I disagreed. On the treetop, I wanted to build a tiny house. I wanted my own house. After all, it wasn’t all the time that the slugs brimmed over. Also, couldn’t the tree be sprayed with caterpillar poison?

“Better we plant a rambutan or a guava tree, they’d be more useful,” cajoled Grandfather, trying to avoid an argument.

Father and Mother supported Grandfather’s whim, but good fortune was still on the side of the tree. Gradually everybody forgot about the plan. It was only when the high winds came and felled all those caterpillars, did the conversation to hack down the tree bubble up again. The plan repeatedly failed to be executed. It always vaporized in the clamor of more urgent daily matters. Of course, I’d be so grateful.

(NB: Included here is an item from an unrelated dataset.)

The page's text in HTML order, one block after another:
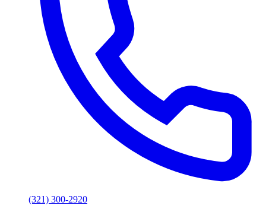
(321) 300-2920
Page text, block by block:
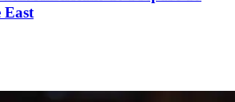
East

I started to inspect all the leftover boards behind the house. I would take heed of how Grandfather sawed, hewed, and nailed wood. A wooden house would need thorough preparation. It would need to withstand even a hurricane. I would build it myself. Not a single soul did I tell about my plan. I started to look at Grandfather’s books on carpentry. Every time I looked at the wild cherry tree, the desire to live on its treetop grew stronger and took root in my heart. I imagined sleeping there at night. From its dainty window, I would be able to look at the winking stars. Oh yes, I had a pair of binoculars, a gift from my father. Bathroom? I could relieve myself in a used paint tin. That would be that.

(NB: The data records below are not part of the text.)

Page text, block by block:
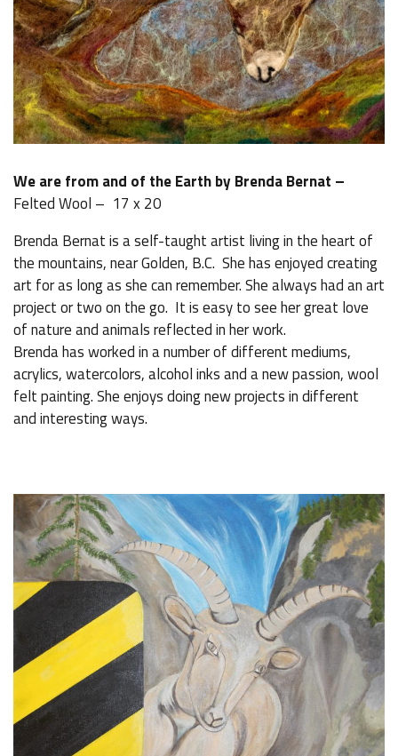
We are from and of the Earth by Brenda Bernat –
Felted Wool – 17 x 20
Brenda Bernat is a self-taught artist living in the heart of
the mountains, near Golden, B.C. She has enjoyed creating
art for as long as she can remember. She always had an art
project or two on the go. It is easy to see her great love
of nature and animals reflected in her work.
Brenda has worked in a number of different mediums,
acrylics, watercolors, alcohol inks and a new passion, wool
felt painting. She enjoys doing new projects in different
and interesting ways.

Sometimes I’d fall into despair. Was I even capable of building a house? I became very agitated. My head ached. But as long as my dream house was still unbuilt, I could still find shelter in the wild cherry tree,  have some pleasure for a spell, and go on seeking ways to realize the treehouse some day. I could also peek and know a lot about things going on in our house from behind the green and bushy wild cherry leaves.

On Sundays, the old man who brought fish from the sea in two rattan baskets on the left and right of his bicycle always stopped in front of our house. I closed my storybook, deliberately watching his movements from above.

He shot a glance at Grandfather’s pavilion. He did not see me. His scrawny calves held up the bike and the wares he was bringing.

Grandfather didn’t go to the market on Sundays. He waited for the vegetable barrow or the fish bike to go past our house.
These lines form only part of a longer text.